TASK STATEMENT:
Reproduce the entries that follow verbatim, down to the final line.

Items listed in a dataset

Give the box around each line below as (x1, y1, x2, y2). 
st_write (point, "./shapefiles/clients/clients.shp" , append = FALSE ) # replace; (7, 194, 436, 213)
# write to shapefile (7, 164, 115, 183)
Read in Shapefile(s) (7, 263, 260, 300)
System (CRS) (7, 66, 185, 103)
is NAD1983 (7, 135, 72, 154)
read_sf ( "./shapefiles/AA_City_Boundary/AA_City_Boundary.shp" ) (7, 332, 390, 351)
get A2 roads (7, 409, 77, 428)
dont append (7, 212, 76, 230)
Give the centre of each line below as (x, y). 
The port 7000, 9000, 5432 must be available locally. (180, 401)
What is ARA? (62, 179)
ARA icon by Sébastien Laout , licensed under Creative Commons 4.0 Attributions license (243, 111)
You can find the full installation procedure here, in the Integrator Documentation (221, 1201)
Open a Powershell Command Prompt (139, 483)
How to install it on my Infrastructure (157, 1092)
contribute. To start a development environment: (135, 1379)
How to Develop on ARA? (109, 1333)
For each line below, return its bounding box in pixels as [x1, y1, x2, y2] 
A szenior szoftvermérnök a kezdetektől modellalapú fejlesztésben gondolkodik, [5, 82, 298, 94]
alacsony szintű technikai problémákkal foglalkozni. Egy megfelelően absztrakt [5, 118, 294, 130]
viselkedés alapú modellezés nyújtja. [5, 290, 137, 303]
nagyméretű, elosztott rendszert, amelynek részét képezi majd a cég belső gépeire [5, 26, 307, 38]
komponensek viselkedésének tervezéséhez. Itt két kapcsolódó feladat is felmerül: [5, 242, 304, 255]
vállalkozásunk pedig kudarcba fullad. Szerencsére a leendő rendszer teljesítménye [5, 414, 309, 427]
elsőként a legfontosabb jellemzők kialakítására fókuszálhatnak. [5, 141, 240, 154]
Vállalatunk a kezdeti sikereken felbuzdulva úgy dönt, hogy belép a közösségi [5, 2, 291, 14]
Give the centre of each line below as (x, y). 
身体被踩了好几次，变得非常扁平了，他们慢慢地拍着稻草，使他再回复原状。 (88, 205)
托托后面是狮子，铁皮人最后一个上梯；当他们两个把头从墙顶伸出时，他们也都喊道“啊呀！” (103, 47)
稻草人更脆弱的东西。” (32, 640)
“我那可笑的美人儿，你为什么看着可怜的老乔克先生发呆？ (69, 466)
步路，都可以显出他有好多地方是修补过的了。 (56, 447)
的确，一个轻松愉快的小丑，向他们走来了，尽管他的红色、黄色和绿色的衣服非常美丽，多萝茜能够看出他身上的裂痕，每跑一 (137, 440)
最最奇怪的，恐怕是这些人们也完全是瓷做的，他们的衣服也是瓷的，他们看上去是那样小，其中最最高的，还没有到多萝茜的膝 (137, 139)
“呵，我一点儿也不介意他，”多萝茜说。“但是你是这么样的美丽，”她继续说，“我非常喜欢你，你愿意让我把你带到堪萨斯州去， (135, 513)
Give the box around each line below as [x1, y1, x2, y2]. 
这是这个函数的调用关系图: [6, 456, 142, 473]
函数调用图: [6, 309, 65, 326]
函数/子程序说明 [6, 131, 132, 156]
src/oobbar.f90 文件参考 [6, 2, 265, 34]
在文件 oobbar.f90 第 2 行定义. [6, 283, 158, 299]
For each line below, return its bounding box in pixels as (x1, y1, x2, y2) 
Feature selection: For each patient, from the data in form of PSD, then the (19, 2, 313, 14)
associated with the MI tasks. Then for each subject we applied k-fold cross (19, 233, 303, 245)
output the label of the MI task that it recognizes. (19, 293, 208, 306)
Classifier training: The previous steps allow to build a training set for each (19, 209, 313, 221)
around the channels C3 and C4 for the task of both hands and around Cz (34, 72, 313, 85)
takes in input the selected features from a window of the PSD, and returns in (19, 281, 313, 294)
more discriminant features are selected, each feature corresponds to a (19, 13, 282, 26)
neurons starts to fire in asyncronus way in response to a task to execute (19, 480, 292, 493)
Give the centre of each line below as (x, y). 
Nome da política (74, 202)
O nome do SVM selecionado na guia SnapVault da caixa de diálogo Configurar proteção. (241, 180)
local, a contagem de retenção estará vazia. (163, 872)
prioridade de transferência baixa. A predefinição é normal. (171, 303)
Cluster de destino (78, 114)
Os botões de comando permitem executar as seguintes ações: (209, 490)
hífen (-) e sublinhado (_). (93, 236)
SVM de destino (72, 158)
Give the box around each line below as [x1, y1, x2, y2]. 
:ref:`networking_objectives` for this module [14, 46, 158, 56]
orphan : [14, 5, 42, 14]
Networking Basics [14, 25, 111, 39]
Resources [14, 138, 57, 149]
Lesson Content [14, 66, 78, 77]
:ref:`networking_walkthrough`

WORKED SOLUTION:
Give the box around each line below as (x1, y1, x2, y2). 
st_write (point, "./shapefiles/clients/clients.shp" , append = FALSE ) # replace; (7, 194, 436, 213)
# write to shapefile (7, 164, 115, 183)
Read in Shapefile(s) (7, 263, 260, 300)
System (CRS) (7, 66, 185, 103)
is NAD1983 (7, 135, 72, 154)
read_sf ( "./shapefiles/AA_City_Boundary/AA_City_Boundary.shp" ) (7, 332, 390, 351)
get A2 roads (7, 409, 77, 428)
dont append (7, 212, 76, 230)
Give the centre of each line below as (x, y). 
The port 7000, 9000, 5432 must be available locally. (180, 401)
What is ARA? (62, 179)
ARA icon by Sébastien Laout , licensed under Creative Commons 4.0 Attributions license (243, 111)
You can find the full installation procedure here, in the Integrator Documentation (221, 1201)
Open a Powershell Command Prompt (139, 483)
How to install it on my Infrastructure (157, 1092)
contribute. To start a development environment: (135, 1379)
How to Develop on ARA? (109, 1333)
For each line below, return its bounding box in pixels as [x1, y1, x2, y2] 
A szenior szoftvermérnök a kezdetektől modellalapú fejlesztésben gondolkodik, [5, 82, 298, 94]
alacsony szintű technikai problémákkal foglalkozni. Egy megfelelően absztrakt [5, 118, 294, 130]
viselkedés alapú modellezés nyújtja. [5, 290, 137, 303]
nagyméretű, elosztott rendszert, amelynek részét képezi majd a cég belső gépeire [5, 26, 307, 38]
komponensek viselkedésének tervezéséhez. Itt két kapcsolódó feladat is felmerül: [5, 242, 304, 255]
vállalkozásunk pedig kudarcba fullad. Szerencsére a leendő rendszer teljesítménye [5, 414, 309, 427]
elsőként a legfontosabb jellemzők kialakítására fókuszálhatnak. [5, 141, 240, 154]
Vállalatunk a kezdeti sikereken felbuzdulva úgy dönt, hogy belép a közösségi [5, 2, 291, 14]
Give the centre of each line below as (x, y). 
身体被踩了好几次，变得非常扁平了，他们慢慢地拍着稻草，使他再回复原状。 (88, 205)
托托后面是狮子，铁皮人最后一个上梯；当他们两个把头从墙顶伸出时，他们也都喊道“啊呀！” (103, 47)
稻草人更脆弱的东西。” (32, 640)
“我那可笑的美人儿，你为什么看着可怜的老乔克先生发呆？ (69, 466)
步路，都可以显出他有好多地方是修补过的了。 (56, 447)
的确，一个轻松愉快的小丑，向他们走来了，尽管他的红色、黄色和绿色的衣服非常美丽，多萝茜能够看出他身上的裂痕，每跑一 (137, 440)
最最奇怪的，恐怕是这些人们也完全是瓷做的，他们的衣服也是瓷的，他们看上去是那样小，其中最最高的，还没有到多萝茜的膝 (137, 139)
“呵，我一点儿也不介意他，”多萝茜说。“但是你是这么样的美丽，”她继续说，“我非常喜欢你，你愿意让我把你带到堪萨斯州去， (135, 513)
Give the box around each line below as [x1, y1, x2, y2]. 
这是这个函数的调用关系图: [6, 456, 142, 473]
函数调用图: [6, 309, 65, 326]
函数/子程序说明 [6, 131, 132, 156]
src/oobbar.f90 文件参考 [6, 2, 265, 34]
在文件 oobbar.f90 第 2 行定义. [6, 283, 158, 299]
For each line below, return its bounding box in pixels as (x1, y1, x2, y2) 
Feature selection: For each patient, from the data in form of PSD, then the (19, 2, 313, 14)
associated with the MI tasks. Then for each subject we applied k-fold cross (19, 233, 303, 245)
output the label of the MI task that it recognizes. (19, 293, 208, 306)
Classifier training: The previous steps allow to build a training set for each (19, 209, 313, 221)
around the channels C3 and C4 for the task of both hands and around Cz (34, 72, 313, 85)
takes in input the selected features from a window of the PSD, and returns in (19, 281, 313, 294)
more discriminant features are selected, each feature corresponds to a (19, 13, 282, 26)
neurons starts to fire in asyncronus way in response to a task to execute (19, 480, 292, 493)
Give the centre of each line below as (x, y). 
Nome da política (74, 202)
O nome do SVM selecionado na guia SnapVault da caixa de diálogo Configurar proteção. (241, 180)
local, a contagem de retenção estará vazia. (163, 872)
prioridade de transferência baixa. A predefinição é normal. (171, 303)
Cluster de destino (78, 114)
Os botões de comando permitem executar as seguintes ações: (209, 490)
hífen (-) e sublinhado (_). (93, 236)
SVM de destino (72, 158)
Give the box around each line below as [x1, y1, x2, y2]. 
:ref:`networking_objectives` for this module [14, 46, 158, 56]
orphan : [14, 5, 42, 14]
Networking Basics [14, 25, 111, 39]
Resources [14, 138, 57, 149]
Lesson Content [14, 66, 78, 77]
:ref:`networking_walkthrough`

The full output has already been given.